**Task description**:
Scan the data beneath this task and copy each line that includes "never".

**Dataset entries**:
"""

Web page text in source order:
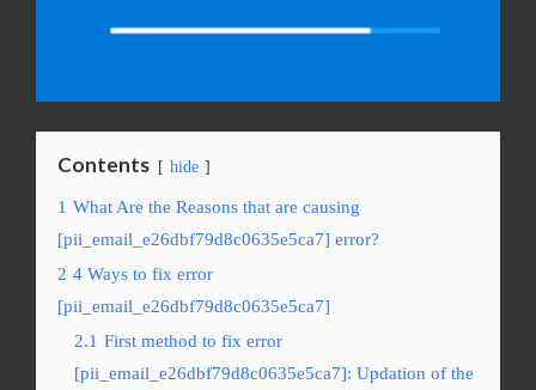
Contents hide
1 What Are the Reasons that are causing
[pii_email_e26dbf79d8c0635e5ca7] error?
2 4 Ways to fix error
[pii_email_e26dbf79d8c0635e5ca7]
2.1 First method to fix error
[pii_email_e26dbf79d8c0635e5ca7]: Updation of the
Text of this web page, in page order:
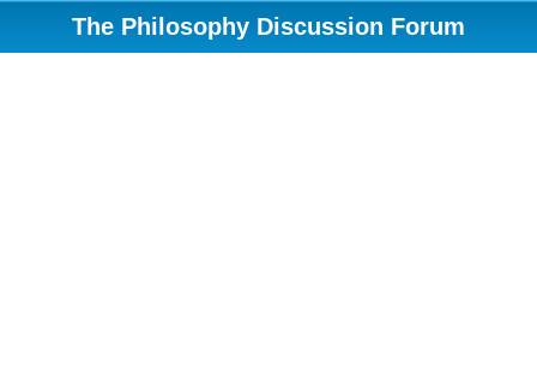
The Philosophy Discussion Forum
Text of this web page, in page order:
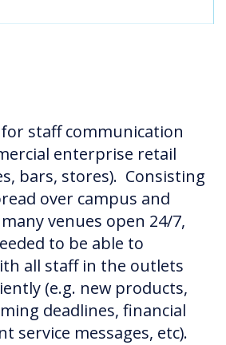
staff communication
enterprise retail
bars, stores). Consisting
over campus and
venues open 24/7,
to be able to
all staff in the outlets
(e.g. new products,
deadlines, financial
service messages, etc).
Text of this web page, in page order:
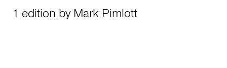
1 edition by Mark Pimlott
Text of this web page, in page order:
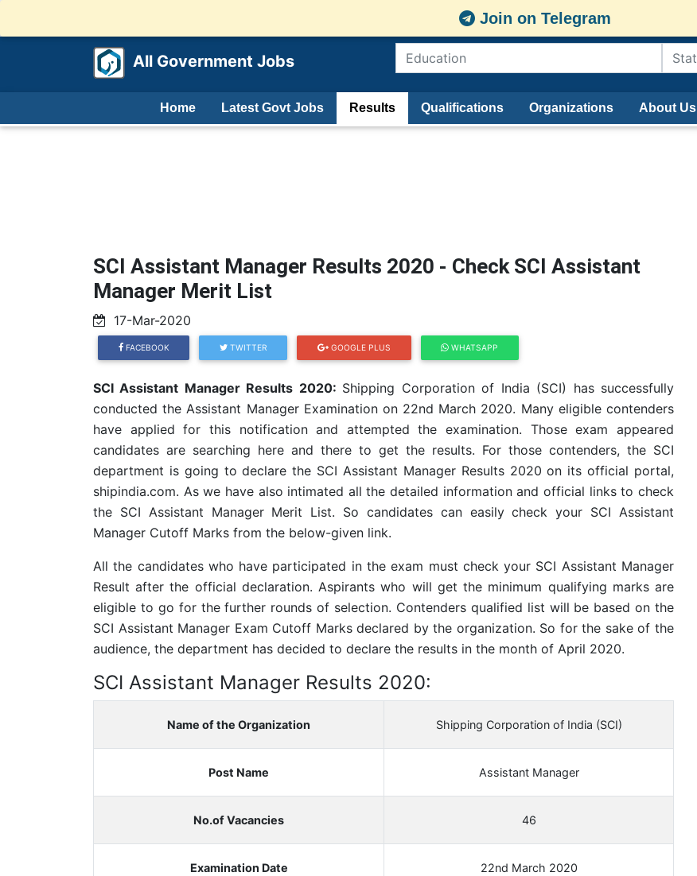
Join on Telegram
All Government Jobs
Home Latest Govt Jobs Results Qualifications Organizations About Us
SCI Assistant Manager Results 2020 - Check SCI Assistant
Manager Merit List
17-Mar-2020
FACEBOOK TWITTER GOOGLE PLUS WHATSAPP
SCI Assistant Manager Results 2020: Shipping Corporation of India (SCI) has successfully
conducted the Assistant Manager Examination on 22nd March 2020. Many eligible contenders
have applied for this notification and attempted the examination. Those exam appeared
candidates are searching here and there to get the results. For those contenders, the SCI
department is going to declare the SCI Assistant Manager Results 2020 on its official portal,
shipindia.com. As we have also intimated all the detailed information and official links to check
the SCI Assistant Manager Merit List. So candidates can easily check your SCI Assistant
Manager Cutoff Marks from the below-given link.
All the candidates who have participated in the exam must check your SCI Assistant Manager
Result after the official declaration. Aspirants who will get the minimum qualifying marks are
eligible to go for the further rounds of selection. Contenders qualified list will be based on the
SCI Assistant Manager Exam Cutoff Marks declared by the organization. So for the sake of the
audience, the department has decided to declare the results in the month of April 2020.
SCI Assistant Manager Results 2020:
Name of the Organization Shipping Corporation of India (SCI)
Post Name Assistant Manager
No.of Vacancies 46
Examination Date 22nd March 2020
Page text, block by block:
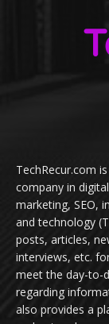
TechRecur.com
company in
marketing, SEO,
and technology
posts, articles,
interviews, etc.
meet the day-to-
regarding
also provides a
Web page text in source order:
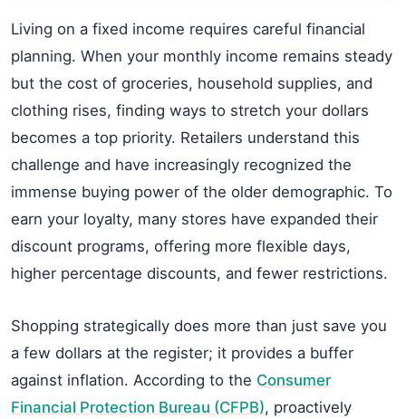
Living on a fixed income requires careful financial
planning. When your monthly income remains steady
but the cost of groceries, household supplies, and
clothing rises, finding ways to stretch your dollars
becomes a top priority. Retailers understand this
challenge and have increasingly recognized the
immense buying power of the older demographic. To
earn your loyalty, many stores have expanded their
discount programs, offering more flexible days,
higher percentage discounts, and fewer restrictions.
Shopping strategically does more than just save you
a few dollars at the register; it provides a buffer
against inflation. According to the Consumer
Financial Protection Bureau (CFPB), proactively
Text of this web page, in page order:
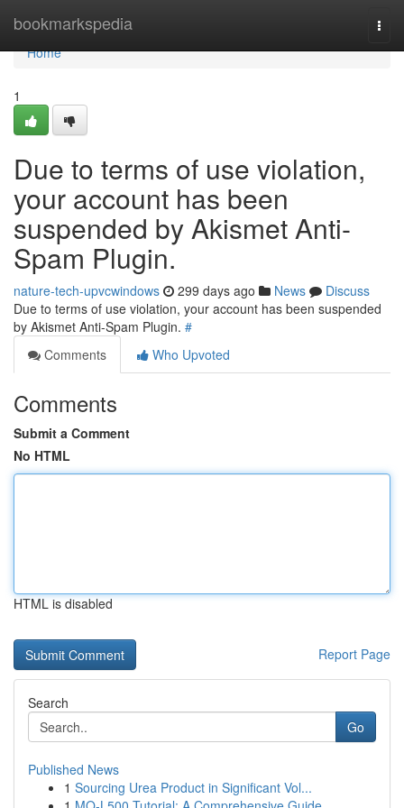
bookmarkspedia
Home
Home
1
Due to terms of use violation,
your account has been
suspended by Akismet Anti-
Spam Plugin.
nature-tech-upvcwindows 299 days ago News
Discuss
Due to terms of use violation, your account has been suspended
by Akismet Anti-Spam Plugin. #
Comments
Who Upvoted
Comments
Submit a Comment
No HTML
HTML is disabled
Report Page
Search
Go
Published News
1 Sourcing Urea Product in Significant Vol...
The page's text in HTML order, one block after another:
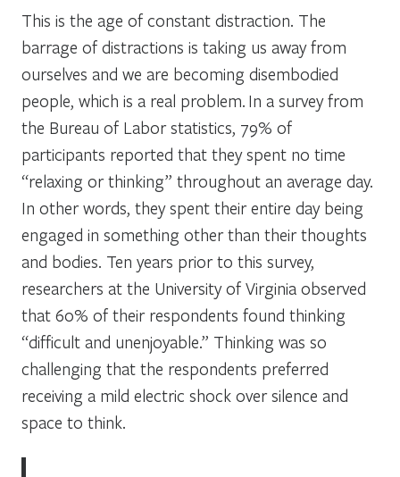
This is the age of constant distraction. The
barrage of distractions is taking us away from
ourselves and we are becoming disembodied
people, which is a real problem. In a survey from
the Bureau of Labor statistics, 79% of
participants reported that they spent no time
“relaxing or thinking” throughout an average day.
In other words, they spent their entire day being
engaged in something other than their thoughts
and bodies. Ten years prior to this survey,
researchers at the University of Virginia observed
that 60% of their respondents found thinking
“difficult and unenjoyable.” Thinking was so
challenging that the respondents preferred
receiving a mild electric shock over silence and
space to think.
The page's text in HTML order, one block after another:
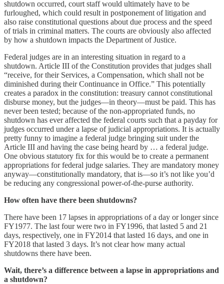
shutdown occurred, court staff would ultimately have to be
furloughed, which could result in postponement of litigation and
also raise constitutional questions about due process and the speed
of trials in criminal matters. The courts are obviously also affected
by how a shutdown impacts the Department of Justice.
Federal judges are in an interesting situation in regard to a
shutdown. Article III of the Constitution provides that judges shall
“receive, for their Services, a Compensation, which shall not be
diminished during their Continuance in Office.” This potentially
creates a paradox in the constitution: treasury cannot constitutional
disburse money, but the judges—in theory—must be paid. This has
never been tested; because of the non-appropriated funds, no
shutdown has ever affected the federal courts such that a payday for
judges occurred under a lapse of judicial appropriations. It is actually
pretty funny to imagine a federal judge bringing suit under the
Article III and having the case being heard by … a federal judge.
One obvious statutory fix for this would be to create a permanent
appropriations for federal judge salaries. They are mandatory money
anyway—constitutionally mandatory, that is—so it’s not like you’d
be reducing any congressional power-of-the-purse authority.
How often have there been shutdowns?
There have been 17 lapses in appropriations of a day or longer since
FY1977. The last four were two in FY1996, that lasted 5 and 21
days, respectively, one in FY2014 that lasted 16 days, and one in
FY2018 that lasted 3 days. It’s not clear how many actual
shutdowns there have been.
Wait, there’s a difference between a lapse in appropriations and
a shutdown?
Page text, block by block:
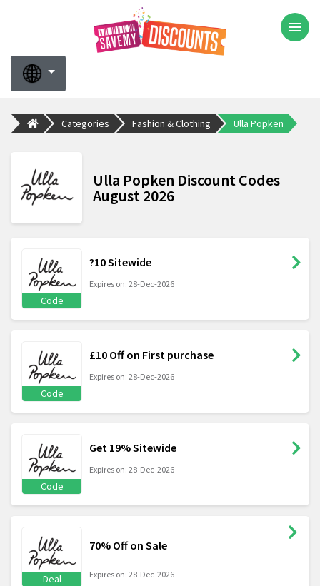
Categories Fashion & Clothing Ulla Popken
Ulla Popken Discount Codes
August 2026
Code
?10 Sitewide
Expires on: 28-Dec-2026
Code
£10 Off on First purchase
Expires on: 28-Dec-2026
Code
Get 19% Sitewide
Expires on: 28-Dec-2026
Deal
70% Off on Sale
Expires on: 28-Dec-2026
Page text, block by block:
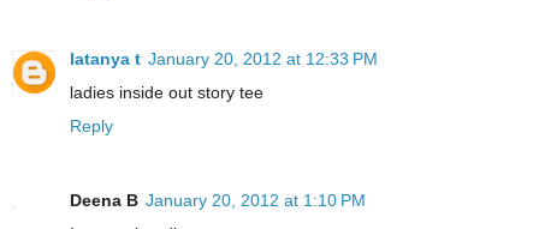
latanya t January 20, 2012 at 12:33 PM
ladies inside out story tee
Reply
Deena B January 20, 2012 at 1:10 PM
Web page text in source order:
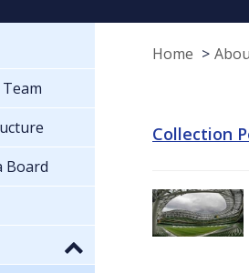
Home
Collection
Board
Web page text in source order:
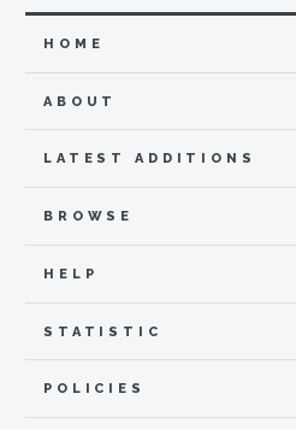
HOME
ABOUT
LATEST ADDITIONS
BROWSE
HELP
STATISTIC
POLICIES
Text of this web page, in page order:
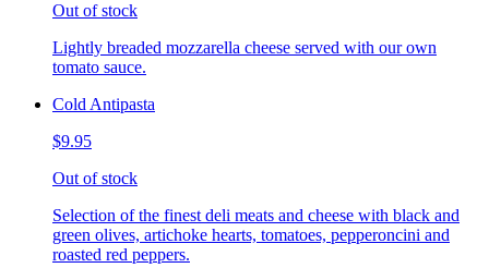
Out of stock
Lightly breaded mozzarella cheese served with our own
tomato sauce.
Cold Antipasta
$9.95
Out of stock
Selection of the finest deli meats and cheese with black and
green olives, artichoke hearts, tomatoes, pepperoncini and
roasted red peppers.
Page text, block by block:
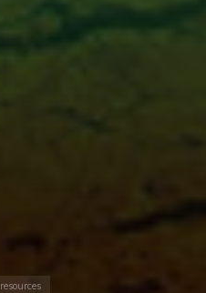
resources
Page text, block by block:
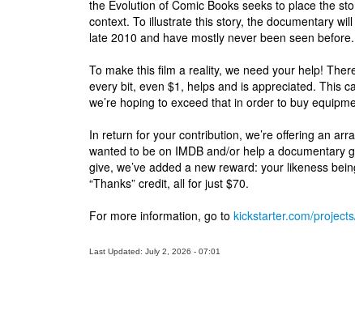
the Evolution of Comic Books seeks to place the
context. To illustrate this story, the documentary
late 2010 and have mostly never been seen before.
To make this film a reality, we need your help!
every bit, even $1, helps and is appreciated. This
we’re hoping to exceed that in order to buy
In return for your contribution, we’re offering an
wanted to be on IMDB and/or help a documentary
give, we’ve added a new reward: your likeness
“Thanks” credit, all for just $70.
For more information, go to kickstarter.com/
Last Updated: July 2, 2026 - 07:01
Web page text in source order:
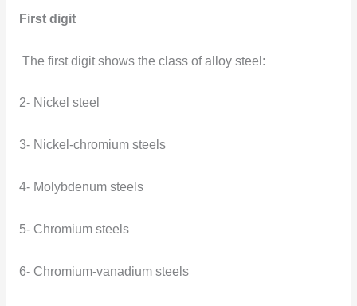
First digit
The first digit shows the class of alloy steel:
2- Nickel steel
3- Nickel-chromium steels
4- Molybdenum steels
5- Chromium steels
6- Chromium-vanadium steels
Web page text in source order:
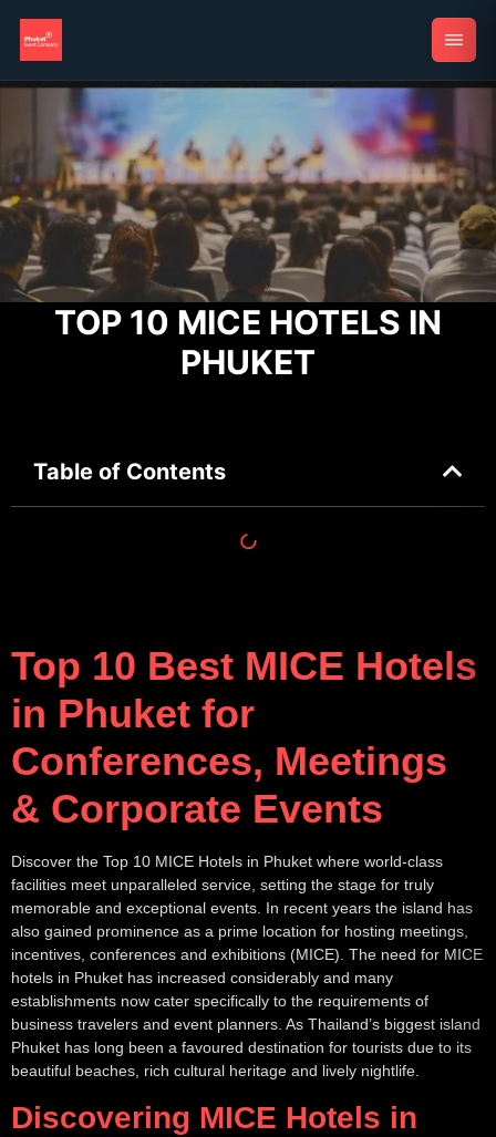
TOP 10 MICE HOTELS IN
PHUKET
Table of Contents
Top 10 Best MICE Hotels
in Phuket for
Conferences, Meetings
& Corporate Events
Discover the Top 10 MICE Hotels in Phuket where world-class
facilities meet unparalleled service, setting the stage for truly
memorable and exceptional events. In recent years the island has
also gained prominence as a prime location for hosting meetings,
incentives, conferences and exhibitions (MICE). The need for MICE
hotels in Phuket has increased considerably and many
establishments now cater specifically to the requirements of
business travelers and event planners. As Thailand’s biggest island
Phuket has long been a favoured destination for tourists due to its
beautiful beaches, rich cultural heritage and lively nightlife.
Discovering MICE Hotels in
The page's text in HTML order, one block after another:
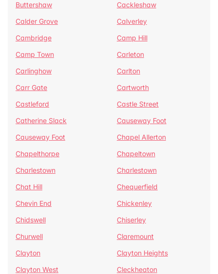
Buttershaw
Cackleshaw
Calder Grove
Calverley
Cambridge
Camp Hill
Camp Town
Carleton
Carlinghow
Carlton
Carr Gate
Cartworth
Castleford
Castle Street
Catherine Slack
Causeway Foot
Causeway Foot
Chapel Allerton
Chapelthorpe
Chapeltown
Charlestown
Charlestown
Chat Hill
Chequerfield
Chevin End
Chickenley
Chidswell
Chiserley
Churwell
Claremount
Clayton
Clayton Heights
Clayton West
Cleckheaton
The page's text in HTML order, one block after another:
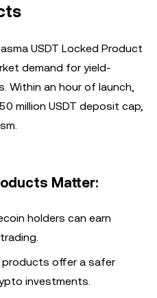
USDT Locked Product
demand for yield-
Within an hour of launch,
million USDT deposit cap,
Matter:
holders can earn
products offer a safer
investments.
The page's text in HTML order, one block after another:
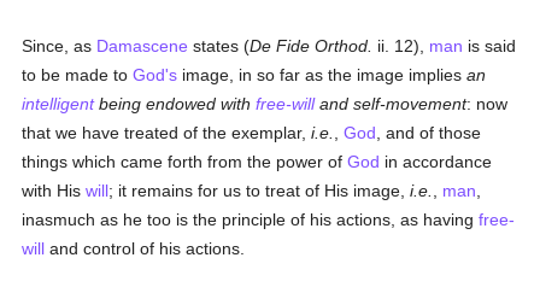
Since, as Damascene states (De Fide Orthod. ii. 12), man is said
to be made toGod's image, in so far as the image impliesan
intelligentbeing endowed withfree-willand self-movement: now
that we have treated of the exemplar,i.e. ,God , and of those
things which came forth from the power ofGod in accordance
with Hiswill; it remains for us to treat of His image,i.e. man
inasmuch as he too is the principle of his actions, as havingfree-
will and control of his actions.
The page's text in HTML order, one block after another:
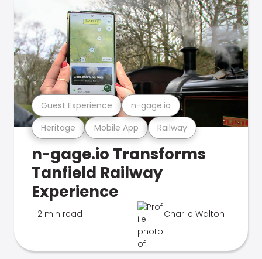
Heritage Mobile App Railway
Guest Experience n-gage.io
n-gage.io Transforms
Tanfield Railway
Experience
2 min read Charlie Walton
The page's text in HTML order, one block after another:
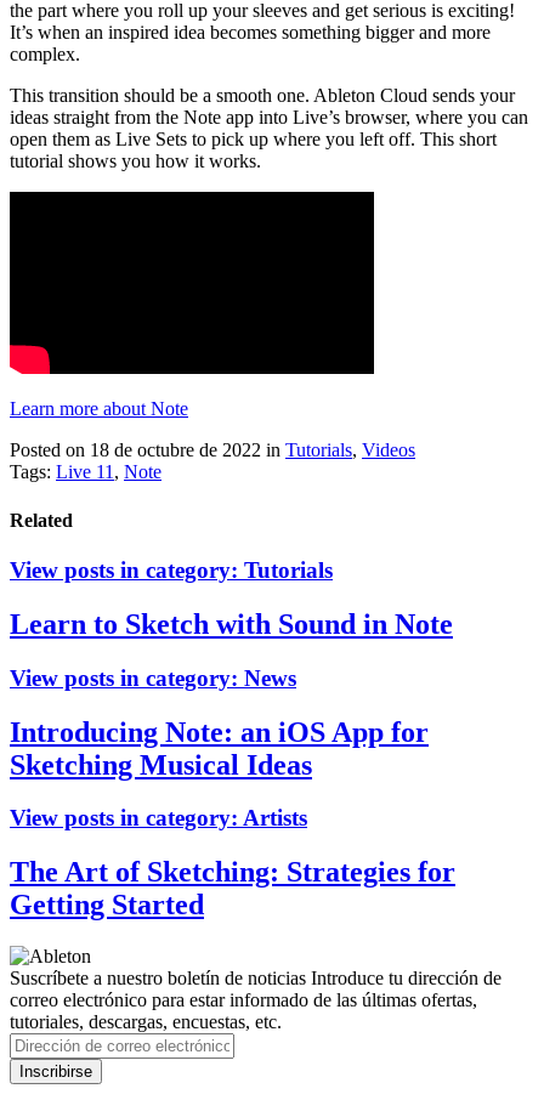
the part where you roll up your sleeves and get serious is exciting!
It’s when an inspired idea becomes something bigger and more
complex.
This transition should be a smooth one. Ableton Cloud sends your
ideas straight from the Note app into Live’s browser, where you can
open them as Live Sets to pick up where you left off. This short
tutorial shows you how it works.
Learn more about Note
Posted on 18 de octubre de 2022 in Tutorials, Videos
Tags: Live 11 , Note
Related
View posts in category: Tutorials
Learn to Sketch with Sound in Note
View posts in category: News
Introducing Note: an iOS App for
Sketching Musical Ideas
View posts in category: Artists
The Art of Sketching: Strategies for
Getting Started
Suscríbete a nuestro boletín de noticias Introduce tu dirección de
correo electrónico para estar informado de las últimas ofertas,
tutoriales, descargas, encuestas, etc.
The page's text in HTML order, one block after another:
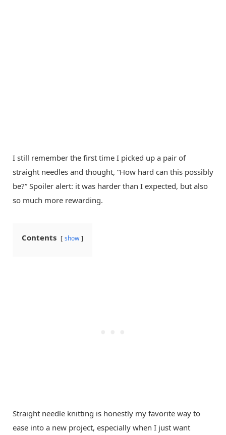
I still remember the first time I picked up a pair of
straight needles and thought, “How hard can this possibly
be?” Spoiler alert: it was harder than I expected, but also
so much more rewarding.
Contents show
Straight needle knitting is honestly my favorite way to
ease into a new project, especially when I just want

"""

**Worked solution**:
never been tested; because of the non-appropriated funds, no
late 2010 and have mostly never been seen before.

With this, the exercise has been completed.